The novel spreads the action to the theatre, a casino, and an airplane flight, but the stage version confines itself wholly to the hotel. The play begins with a coup de théâtre for which Baum claimed the credit. Preysing, Kringelein, the Baron, Flaemmchen, and Grusinskaya’s maid Suzanne are introduced in a line of telephone booths, each making a quick phone call. The light in each booth flashes on and off as each one speaks. The pace builds until each speaker is “intercut” rapidly with another. Baum claimed that this pulsating sequence drove the opening-night audience to a frenzy of applause. Snazzy as it is, the prologue serves as crisp exposition, literally spotlighting nearly every major character, with Suzanne acting as a proxy for the dancer Grusinskaya. Then the revolving stage whisks us to a broad view of the lobby teeming with guests and staff.

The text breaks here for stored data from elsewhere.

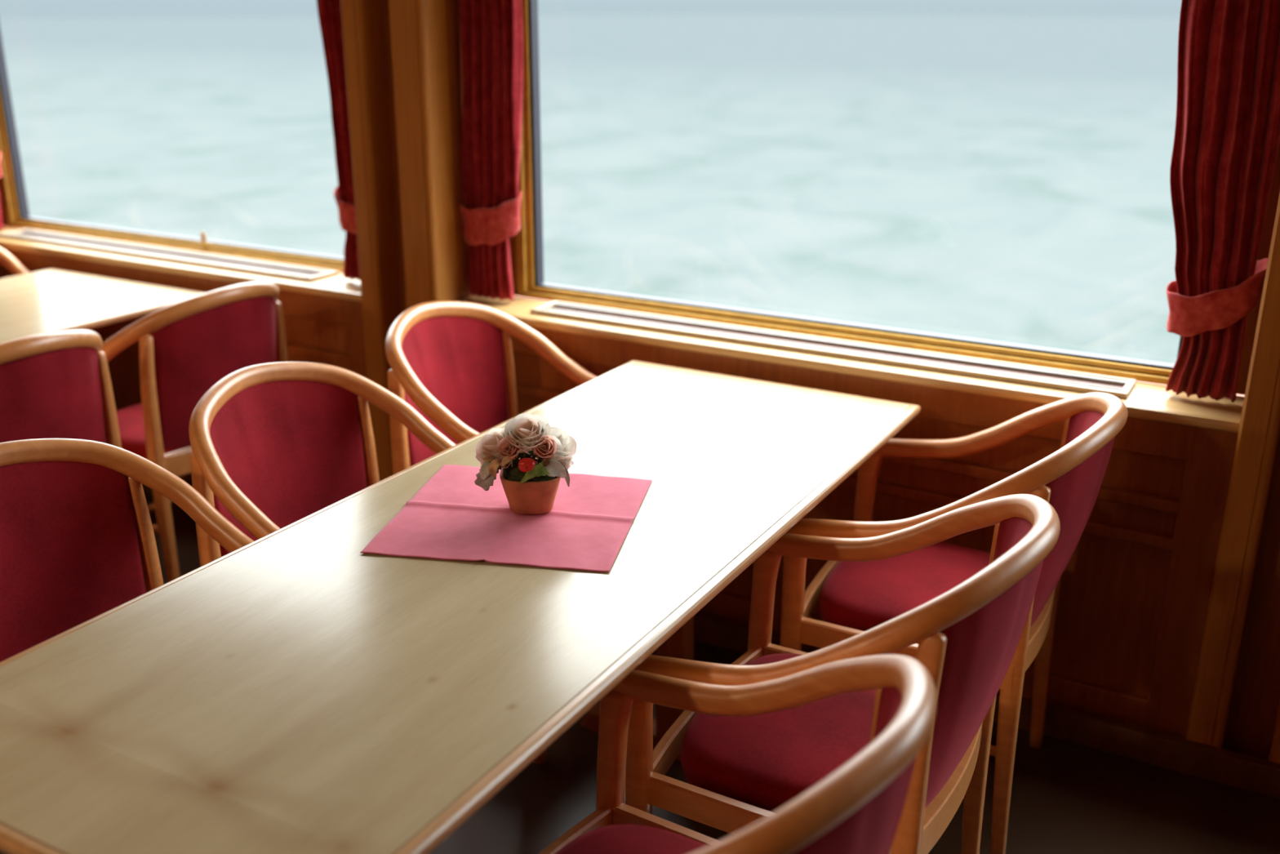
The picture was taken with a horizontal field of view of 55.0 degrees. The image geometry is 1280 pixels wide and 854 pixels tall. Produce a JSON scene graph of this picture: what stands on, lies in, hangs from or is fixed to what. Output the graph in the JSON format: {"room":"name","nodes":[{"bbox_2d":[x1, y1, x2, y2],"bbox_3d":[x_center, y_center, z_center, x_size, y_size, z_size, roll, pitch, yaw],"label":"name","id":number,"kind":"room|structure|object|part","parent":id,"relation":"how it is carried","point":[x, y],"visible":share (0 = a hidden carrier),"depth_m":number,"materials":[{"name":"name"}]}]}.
{"room":"ship interior","nodes":[
{"label":"ship interior","id":0,"kind":"room"},
{"bbox_2d":[0,0,1279,760],"bbox_3d":[-0.459,-0.777,3.435,9.212,2.420,0.340,11,21,28],"label":"wall","id":1,"kind":"structure","parent":0,"point":[1135,586],"depth_m":2.78,"materials":[{"name":"brown wood"}]},
{"bbox_2d":[0,28,361,302],"bbox_3d":[-1.613,-1.162,3.919,2.023,1.275,0.256,11,21,28],"label":"window","id":2,"kind":"structure","parent":1,"relation":"in","point":[15,211],"depth_m":4.17,"materials":[{"name":"brown wood"}]},
{"bbox_2d":[0,151,3,229],"bbox_3d":[-2.405,-1.314,4.328,0.274,1.218,0.106,11,21,28],"label":"curtain","id":3,"kind":"object","parent":2,"relation":"hanging from","point":[1,174],"visible":1,"depth_m":4.45,"materials":[{"name":"red fabric"}]},
{"bbox_3d":[-2.417,-1.314,4.327,0.247,1.218,0.059,11,21,28],"label":"panel","id":4,"kind":"part","parent":3,"relation":"part of","materials":[{"name":"red fabric"}]},
{"bbox_2d":[0,228,337,281],"bbox_3d":[-1.620,-0.583,4.099,1.505,0.012,0.124,11,21,28],"label":"vent grille","id":5,"kind":"object","parent":2,"relation":"on","point":[179,255],"visible":1,"depth_m":4.05,"materials":[{"name":"metal"}]},
{"bbox_3d":[-1.556,-1.200,3.992,1.805,1.248,0.058,11,21,28],"label":"frame","id":6,"kind":"part","parent":2,"relation":"part of","materials":[{"name":"brown wood"}]},
{"bbox_3d":[-1.629,-0.562,4.097,2.023,0.025,0.197,11,21,28],"label":"sill","id":7,"kind":"part","parent":2,"relation":"part of","materials":[{"name":"brown wood"}]},
{"bbox_2d":[316,0,359,280],"bbox_3d":[-0.857,-1.026,3.507,0.200,1.218,0.106,11,21,28],"label":"curtain","id":8,"kind":"object","parent":2,"relation":"hanging from","point":[329,11],"visible":0.58,"depth_m":3.54,"materials":[{"name":"red fabric"}]},
{"bbox_2d":[340,0,402,480],"bbox_3d":[-0.749,-0.772,3.418,0.072,2.420,0.096,11,21,28],"label":"pillar","id":9,"kind":"structure","parent":1,"relation":"attached to","point":[363,26],"depth_m":3.42,"materials":[{"name":"brown wood"}]},
{"bbox_2d":[388,0,457,309],"bbox_3d":[-0.586,-0.742,3.332,0.115,2.420,0.096,11,21,28],"label":"pillar","id":10,"kind":"structure","parent":1,"relation":"attached to","point":[418,29],"depth_m":3.29,"materials":[{"name":"brown wood"}]},
{"bbox_2d":[142,478,1279,799],"bbox_3d":[-0.602,0.389,3.654,9.300,0.070,0.026,11,21,28],"label":"baseboard","id":11,"kind":"structure","parent":1,"relation":"attached to","point":[1231,768],"depth_m":2.74,"materials":[{"name":"brown wood"}]},
{"bbox_2d":[457,0,1279,433],"bbox_3d":[0.396,-0.788,2.855,2.023,1.275,0.256,11,21,28],"label":"window","id":12,"kind":"structure","parent":1,"relation":"in","point":[1146,401],"depth_m":3.02,"materials":[{"name":"brown wood"}]},
{"bbox_2d":[458,0,523,301],"bbox_3d":[-0.398,-0.941,3.264,0.235,1.218,0.106,11,21,28],"label":"curtain","id":13,"kind":"object","parent":12,"relation":"hanging from","point":[491,32],"visible":1,"depth_m":3.30,"materials":[{"name":"red fabric"}]},
{"bbox_2d":[530,300,1136,398],"bbox_3d":[0.401,-0.207,3.029,1.535,0.012,0.124,11,21,28],"label":"vent grille","id":14,"kind":"object","parent":12,"relation":"on","point":[1065,380],"visible":1,"depth_m":2.97,"materials":[{"name":"metal"}]},
{"bbox_3d":[0.379,-0.189,3.034,2.023,0.025,0.197,11,21,28],"label":"sill","id":15,"kind":"part","parent":12,"relation":"part of","materials":[{"name":"brown wood"}]},
{"bbox_2d":[1165,0,1279,402],"bbox_3d":[1.164,-0.651,2.437,0.255,1.218,0.106,11,21,28],"label":"curtain","id":16,"kind":"object","parent":12,"relation":"hanging from","point":[1227,136],"visible":1,"depth_m":2.47,"materials":[{"name":"red fabric"}]},
{"bbox_2d":[1186,191,1279,748],"bbox_3d":[1.259,-0.399,2.354,0.072,2.420,0.096,11,21,28],"label":"pillar","id":17,"kind":"structure","parent":1,"relation":"attached to","point":[1259,430],"depth_m":2.51,"materials":[{"name":"brown wood"}]},
{"bbox_2d":[1267,698,1279,764],"bbox_3d":[1.422,-0.369,2.268,0.115,2.420,0.096,11,21,28],"label":"trim","id":18,"kind":"structure","parent":1,"relation":"attached to","point":[1274,750],"depth_m":2.61,"materials":[{"name":"brown wood"}]},
{"bbox_2d":[0,490,1279,853],"bbox_3d":[-1.784,1.147,1.690,9.500,0.100,5.600,11,21,28],"label":"floor","id":19,"kind":"structure","parent":0,"point":[1067,797],"depth_m":2.58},
{"bbox_2d":[0,247,29,275],"bbox_3d":[-2.239,-0.201,4.090,0.574,0.892,0.559,11,21,27],"label":"armchair","id":20,"kind":"object","parent":19,"relation":"on","point":[6,259],"visible":0.12,"depth_m":4.22,"materials":[{"name":"brown wood"}]},
{"bbox_2d":[0,328,121,448],"bbox_3d":[-1.579,0.174,3.003,0.574,0.892,0.558,12,22,30],"label":"armchair","id":21,"kind":"object","parent":19,"relation":"on","point":[55,384],"visible":0.56,"depth_m":2.81,"materials":[{"name":"red fabric"}]},
{"bbox_3d":[-1.574,-0.120,2.899,0.562,0.268,0.556,12,22,30],"label":"rail","id":22,"kind":"part","parent":21,"relation":"part of","materials":[{"name":"brown wood"}]},
{"bbox_3d":[-1.402,0.009,2.827,0.127,0.404,0.436,12,22,30],"label":"backrest","id":23,"kind":"part","parent":21,"relation":"part of","materials":[{"name":"fabric"}]},
{"bbox_3d":[-1.317,0.188,3.114,0.048,0.795,0.038,12,22,30],"label":"leg","id":24,"kind":"part","parent":21,"relation":"part of","materials":[{"name":"brown wood"}]},
{"bbox_2d":[0,268,204,343],"bbox_3d":[-2.135,0.157,3.263,0.744,0.750,1.970,11,21,28],"label":"dining table","id":25,"kind":"object","parent":19,"relation":"on","point":[51,300],"visible":0.52,"depth_m":3.67,"materials":[{"name":"brown wood"}]},
{"bbox_2d":[0,438,253,662],"bbox_3d":[-0.870,0.500,2.060,0.574,0.892,0.558,10,21,26],"label":"armchair","id":26,"kind":"object","parent":19,"relation":"on","point":[77,542],"visible":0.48,"depth_m":2.15,"materials":[{"name":"red fabric"}]},
{"bbox_3d":[-1.053,0.265,2.084,0.127,0.404,0.436,10,21,26],"label":"backrest","id":27,"kind":"part","parent":26,"relation":"part of","materials":[{"name":"fabric"}]},
{"bbox_3d":[-0.872,0.204,1.962,0.562,0.268,0.556,10,21,26],"label":"rail","id":28,"kind":"part","parent":26,"relation":"part of","materials":[{"name":"brown wood"}]},
{"bbox_3d":[-0.911,0.455,2.340,0.048,0.795,0.038,10,21,26],"label":"leg","id":29,"kind":"part","parent":26,"relation":"part of","materials":[{"name":"brown wood"}]},
{"bbox_2d":[102,280,288,582],"bbox_3d":[-1.299,0.004,3.502,0.574,0.892,0.559,11,22,29],"label":"armchair","id":30,"kind":"object","parent":19,"relation":"on","point":[188,345],"visible":0.62,"depth_m":3.23,"materials":[{"name":"red fabric"}]},
{"bbox_3d":[-1.343,-0.002,3.528,0.404,0.086,0.424,11,22,29],"label":"seat","id":31,"kind":"part","parent":30,"relation":"part of","materials":[{"name":"fabric"}]},
{"bbox_3d":[-1.270,0.141,3.253,0.048,0.795,0.038,11,22,29],"label":"leg","id":32,"kind":"part","parent":30,"relation":"part of","materials":[{"name":"brown wood"}]},
{"bbox_3d":[-1.154,0.052,3.429,0.048,0.065,0.469,11,22,29],"label":"rail","id":33,"kind":"part","parent":30,"relation":"part of","materials":[{"name":"brown wood"}]},
{"bbox_3d":[-1.293,-0.290,3.399,0.562,0.268,0.556,11,22,29],"label":"rail","id":34,"kind":"part","parent":30,"relation":"part of","materials":[{"name":"brown wood"}]},
{"bbox_3d":[-1.118,-0.163,3.333,0.127,0.404,0.436,11,22,29],"label":"backrest","id":35,"kind":"part","parent":30,"relation":"part of","materials":[{"name":"fabric"}]},
{"bbox_3d":[-1.040,0.015,3.622,0.048,0.795,0.038,11,22,29],"label":"leg","id":36,"kind":"part","parent":30,"relation":"part of","materials":[{"name":"brown wood"}]},
{"bbox_2d":[188,361,546,764],"bbox_3d":[-0.571,0.344,2.519,0.574,0.892,0.558,11,21,28],"label":"armchair","id":37,"kind":"object","parent":19,"relation":"on","point":[274,445],"visible":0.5,"depth_m":2.55,"materials":[{"name":"brown wood"}]},
{"bbox_3d":[-0.828,0.426,2.427,0.048,0.795,0.038,11,21,28],"label":"leg","id":38,"kind":"part","parent":37,"relation":"part of","materials":[{"name":"brown wood"}]},
{"bbox_3d":[-0.752,0.107,2.547,0.127,0.404,0.436,11,21,28],"label":"backrest","id":39,"kind":"part","parent":37,"relation":"part of","materials":[{"name":"fabric"}]},
{"bbox_3d":[-0.574,0.049,2.421,0.562,0.268,0.556,11,21,28],"label":"rail","id":40,"kind":"part","parent":37,"relation":"part of","materials":[{"name":"brown wood"}]},
{"bbox_3d":[-0.605,0.299,2.799,0.048,0.795,0.038,11,21,28],"label":"leg","id":41,"kind":"part","parent":37,"relation":"part of","materials":[{"name":"brown wood"}]},
{"bbox_3d":[-0.224,0.439,2.646,0.053,0.633,0.048,11,21,28],"label":"leg","id":42,"kind":"part","parent":37,"relation":"part of","materials":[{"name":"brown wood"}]},
{"bbox_2d":[0,360,920,853],"bbox_3d":[-0.178,0.520,2.228,0.744,0.750,1.968,11,21,28],"label":"dining table","id":43,"kind":"object","parent":19,"relation":"on","point":[297,689],"visible":0.84,"depth_m":1.68,"materials":[{"name":"brown wood"}]},
{"bbox_2d":[360,464,652,572],"bbox_3d":[-0.214,0.148,2.142,0.409,0.008,0.413,4,19,10],"label":"napkin","id":44,"kind":"object","parent":43,"relation":"on","point":[451,517],"visible":0.88,"depth_m":2.10,"materials":[{"name":"fabric"}]},
{"bbox_2d":[474,413,577,514],"bbox_3d":[-0.198,0.061,2.135,0.179,0.166,0.123,0,19,0],"label":"flower arrangement","id":45,"kind":"object","parent":44,"relation":"on","point":[532,456],"visible":1,"depth_m":2.10,"materials":[{"name":"ceramic"}]},
{"bbox_2d":[505,444,516,454],"bbox_3d":[-0.221,0.038,2.108,0.023,0.023,0.011,-6,-13,7],"label":"flower","id":46,"kind":"object","parent":45,"relation":"attached to","point":[509,449],"depth_m":2.10,"materials":[{"name":"pink plant"}]},
{"bbox_3d":[-0.190,0.108,2.150,0.107,0.067,0.107,0,19,0],"label":"pot","id":47,"kind":"part","parent":45,"relation":"part of","materials":[{"name":"ceramic"}]},
{"bbox_2d":[538,444,551,454],"bbox_3d":[-0.164,0.037,2.107,0.024,0.024,0.011,6,-13,-7],"label":"flower","id":48,"kind":"object","parent":45,"relation":"attached to","point":[547,451],"depth_m":2.10,"materials":[{"name":"pink plant"}]},
{"bbox_2d":[385,301,597,475],"bbox_3d":[-0.312,0.161,3.057,0.574,0.892,0.558,10,21,27],"label":"armchair","id":49,"kind":"object","parent":19,"relation":"on","point":[451,362],"visible":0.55,"depth_m":3.10,"materials":[{"name":"brown wood"}]},
{"bbox_3d":[-0.566,0.244,2.960,0.048,0.795,0.038,10,21,27],"label":"leg","id":50,"kind":"part","parent":49,"relation":"part of","materials":[{"name":"brown wood"}]},
{"bbox_3d":[-0.494,-0.075,3.082,0.127,0.404,0.436,10,21,27],"label":"backrest","id":51,"kind":"part","parent":49,"relation":"part of","materials":[{"name":"fabric"}]},
{"bbox_3d":[-0.351,0.116,3.337,0.048,0.795,0.038,10,21,27],"label":"leg","id":52,"kind":"part","parent":49,"relation":"part of","materials":[{"name":"brown wood"}]},
{"bbox_2d":[538,653,936,853],"bbox_3d":[0.048,0.678,1.551,0.574,0.892,0.558,12,22,30],"label":"armchair","id":53,"kind":"object","parent":19,"relation":"on","point":[858,808],"visible":0.98,"depth_m":1.51,"materials":[{"name":"brown wood"}]},
{"bbox_3d":[-0.178,0.659,1.694,0.037,0.049,0.474,12,22,30],"label":"rail","id":54,"kind":"part","parent":53,"relation":"part of","materials":[{"name":"brown wood"}]},
{"bbox_3d":[-0.038,0.688,1.922,0.053,0.633,0.048,12,22,30],"label":"leg","id":55,"kind":"part","parent":53,"relation":"part of","materials":[{"name":"brown wood"}]},
{"bbox_3d":[0.004,0.672,1.577,0.404,0.086,0.424,12,22,30],"label":"seat","id":56,"kind":"part","parent":53,"relation":"part of","materials":[{"name":"fabric"}]},
{"bbox_3d":[0.140,0.634,1.771,0.416,0.051,0.026,12,22,30],"label":"rail","id":57,"kind":"part","parent":53,"relation":"part of","materials":[{"name":"brown wood"}]},
{"bbox_3d":[0.225,0.513,1.375,0.127,0.404,0.436,12,22,30],"label":"backrest","id":58,"kind":"part","parent":53,"relation":"part of","materials":[{"name":"fabric"}]},
{"bbox_3d":[0.310,0.693,1.663,0.048,0.795,0.038,12,22,30],"label":"leg","id":59,"kind":"part","parent":53,"relation":"part of","materials":[{"name":"brown wood"}]},
{"bbox_2d":[625,493,1060,853],"bbox_3d":[0.346,0.516,2.028,0.574,0.892,0.559,10,21,27],"label":"armchair","id":60,"kind":"object","parent":19,"relation":"on","point":[739,771],"visible":0.81,"depth_m":1.89,"materials":[{"name":"brown wood"}]},
{"bbox_3d":[-0.001,0.669,1.977,0.053,0.633,0.048,10,21,27],"label":"leg","id":61,"kind":"part","parent":60,"relation":"part of","materials":[{"name":"brown wood"}]},
{"bbox_3d":[0.110,0.502,2.156,0.037,0.049,0.474,10,21,27],"label":"rail","id":62,"kind":"part","parent":60,"relation":"part of","materials":[{"name":"brown wood"}]},
{"bbox_3d":[0.236,0.528,2.393,0.053,0.633,0.048,10,21,27],"label":"leg","id":63,"kind":"part","parent":60,"relation":"part of","materials":[{"name":"brown wood"}]},
{"bbox_3d":[0.196,0.604,1.857,0.416,0.051,0.026,10,21,27],"label":"rail","id":64,"kind":"part","parent":60,"relation":"part of","materials":[{"name":"brown wood"}]},
{"bbox_3d":[0.300,0.511,2.051,0.404,0.086,0.424,10,21,27],"label":"seat","id":65,"kind":"part","parent":60,"relation":"part of","materials":[{"name":"fabric"}]},
{"bbox_3d":[0.422,0.469,2.253,0.416,0.051,0.026,10,21,27],"label":"rail","id":66,"kind":"part","parent":60,"relation":"part of","materials":[{"name":"brown wood"}]},
{"bbox_3d":[0.351,0.223,1.924,0.562,0.268,0.556,10,21,27],"label":"rail","id":67,"kind":"part","parent":60,"relation":"part of","materials":[{"name":"brown wood"}]},
{"bbox_3d":[0.385,0.653,1.780,0.048,0.795,0.038,10,21,27],"label":"leg","id":68,"kind":"part","parent":60,"relation":"part of","materials":[{"name":"brown wood"}]},
{"bbox_3d":[0.494,0.563,1.959,0.048,0.065,0.469,10,21,27],"label":"rail","id":69,"kind":"part","parent":60,"relation":"part of","materials":[{"name":"brown wood"}]},
{"bbox_3d":[0.600,0.525,2.157,0.048,0.795,0.038,10,21,27],"label":"leg","id":70,"kind":"part","parent":60,"relation":"part of","materials":[{"name":"brown wood"}]},
{"bbox_3d":[0.530,0.347,1.864,0.127,0.404,0.436,10,21,27],"label":"backrest","id":71,"kind":"part","parent":60,"relation":"part of","materials":[{"name":"fabric"}]},
{"bbox_2d":[780,391,1127,853],"bbox_3d":[0.645,0.344,2.535,0.574,0.892,0.558,9,21,25],"label":"armchair","id":72,"kind":"object","parent":19,"relation":"on","point":[854,598],"visible":0.72,"depth_m":2.42,"materials":[{"name":"brown wood"}]},
{"bbox_3d":[0.304,0.501,2.473,0.053,0.633,0.048,9,21,25],"label":"leg","id":73,"kind":"part","parent":72,"relation":"part of","materials":[{"name":"brown wood"}]},
{"bbox_3d":[0.406,0.333,2.656,0.037,0.049,0.474,9,21,25],"label":"rail","id":74,"kind":"part","parent":72,"relation":"part of","materials":[{"name":"brown wood"}]},
{"bbox_3d":[0.523,0.356,2.897,0.053,0.633,0.048,9,21,25],"label":"leg","id":75,"kind":"part","parent":72,"relation":"part of","materials":[{"name":"brown wood"}]},
{"bbox_3d":[0.599,0.339,2.558,0.404,0.086,0.424,9,21,25],"label":"seat","id":76,"kind":"part","parent":72,"relation":"part of","materials":[{"name":"fabric"}]},
{"bbox_3d":[0.504,0.433,2.360,0.416,0.051,0.026,9,21,25],"label":"rail","id":77,"kind":"part","parent":72,"relation":"part of","materials":[{"name":"brown wood"}]},
{"bbox_3d":[0.651,0.050,2.433,0.562,0.268,0.556,9,21,25],"label":"rail","id":78,"kind":"part","parent":72,"relation":"part of","materials":[{"name":"brown wood"}]},
{"bbox_3d":[0.696,0.480,2.290,0.048,0.795,0.038,9,21,25],"label":"leg","id":79,"kind":"part","parent":72,"relation":"part of","materials":[{"name":"brown wood"}]},
{"bbox_3d":[0.797,0.389,2.473,0.048,0.065,0.469,9,21,25],"label":"rail","id":80,"kind":"part","parent":72,"relation":"part of","materials":[{"name":"brown wood"}]},
{"bbox_3d":[0.895,0.349,2.674,0.048,0.795,0.038,9,21,25],"label":"leg","id":81,"kind":"part","parent":72,"relation":"part of","materials":[{"name":"brown wood"}]},
{"bbox_3d":[0.834,0.172,2.380,0.127,0.404,0.436,9,21,25],"label":"backrest","id":82,"kind":"part","parent":72,"relation":"part of","materials":[{"name":"fabric"}]},
{"label":"outside","id":83,"kind":"structure","parent":0,"visible":0},
{"bbox_2d":[0,13,1180,364],"bbox_3d":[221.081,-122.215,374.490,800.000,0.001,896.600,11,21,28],"label":"lake water","id":84,"kind":"structure","parent":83,"point":[998,178],"depth_m":42.27,"materials":[{"name":"liquid"}]}
]}

The novel can proceed in a fragmentary way, shifting from one character to another, but the play contrives a more fluid rhythm of encounters. At the start, several characters assemble at the front desk, and after a “cutaway” to Grusinskaya’s room, we’re back in the lobby with Flaemmchen, the Baron, and Kringelein chatting while Preysing and his colleagues head off to their conference. Later all the major characters except Grusinskaya, who’s often marked as separate from the others, meet in the hotel bar and grill. At the conclusion, as characters depart, overlapping encounters carry Flaemmchen out the door with Kringelein, and Grusinskaya leaves for Prague wondering why the Baron has failed to meet her. The spatial concentration of the play squeezes the characters’ trajectories together more tightly than the novel does.

The film does much the same thing. When head of production Irving Thalberg bought the rights to Baum’s novel, he had to buy the stage rights as well, and so MGM funded the Broadway production. It garnered over a million dollars in its first year.

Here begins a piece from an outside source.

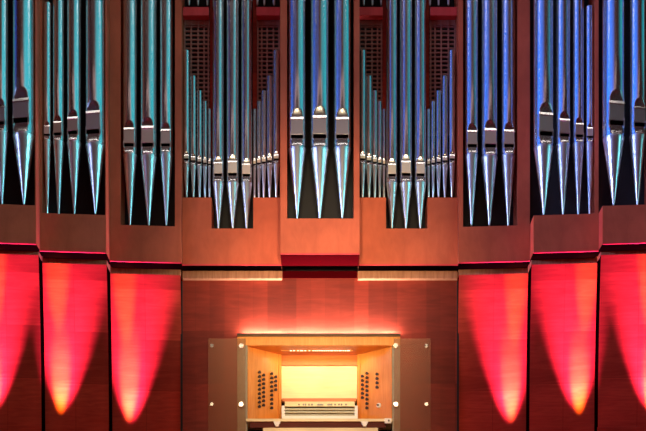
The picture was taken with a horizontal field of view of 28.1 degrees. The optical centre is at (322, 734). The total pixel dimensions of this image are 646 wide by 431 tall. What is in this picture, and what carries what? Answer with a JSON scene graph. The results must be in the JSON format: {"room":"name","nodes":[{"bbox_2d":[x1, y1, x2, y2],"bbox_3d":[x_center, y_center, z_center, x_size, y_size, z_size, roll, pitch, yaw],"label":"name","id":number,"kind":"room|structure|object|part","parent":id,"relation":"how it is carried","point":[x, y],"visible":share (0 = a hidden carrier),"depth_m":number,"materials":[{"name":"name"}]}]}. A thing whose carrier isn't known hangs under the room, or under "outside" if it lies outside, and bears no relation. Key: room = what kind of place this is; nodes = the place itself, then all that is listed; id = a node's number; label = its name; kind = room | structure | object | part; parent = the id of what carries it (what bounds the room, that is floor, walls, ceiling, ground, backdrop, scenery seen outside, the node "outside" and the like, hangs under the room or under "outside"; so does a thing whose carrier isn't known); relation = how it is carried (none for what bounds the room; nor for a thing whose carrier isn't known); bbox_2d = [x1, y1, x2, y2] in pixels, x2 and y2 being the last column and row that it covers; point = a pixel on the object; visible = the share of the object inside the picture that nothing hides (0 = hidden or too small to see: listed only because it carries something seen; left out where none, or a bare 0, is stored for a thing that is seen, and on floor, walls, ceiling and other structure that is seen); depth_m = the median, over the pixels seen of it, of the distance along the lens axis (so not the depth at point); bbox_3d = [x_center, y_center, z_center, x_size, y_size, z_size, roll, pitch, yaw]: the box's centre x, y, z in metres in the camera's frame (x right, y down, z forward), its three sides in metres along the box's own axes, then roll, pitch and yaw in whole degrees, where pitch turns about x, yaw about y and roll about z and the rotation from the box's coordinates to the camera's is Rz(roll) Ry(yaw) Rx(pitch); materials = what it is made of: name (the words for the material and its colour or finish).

Claus Tieber points out that having seen the play, Thalberg insisted that the bits that pleased the Broadway audience had to stay in the film. No wonder that the film sticks close to the stage version. Although sequences are added, they seem in the spirit of the play’s swift pace. An American critic had described the book’s rapid changes of scene as like a film: “interlocking adventures, a little too easily linked perhaps, flit from screen to screen [shot to shot?].” Baum agreed:

I realized what had made my Grand Hotel, the novel and the play, a world success: it was probably the first of its kind to be written in a sort of moving picture technique. By now [1964] that’s the oldest of old hats, but in those days the kaleidoscopic effects, brief ever-changing scenes, flashes, staccato dialogue, were new, surprising, and exciting…on the stage. On the screen, I felt, this technique was the usual old stale shopworn thing.

In a crucial expansion of both book and stage show, the film emphasizes the telephone switchboard, marking the hotel as the crossing point of many destinies. After Preysing has beaten the Baron to death with a phone receiver, the switchboard is ominously stilled at the climax.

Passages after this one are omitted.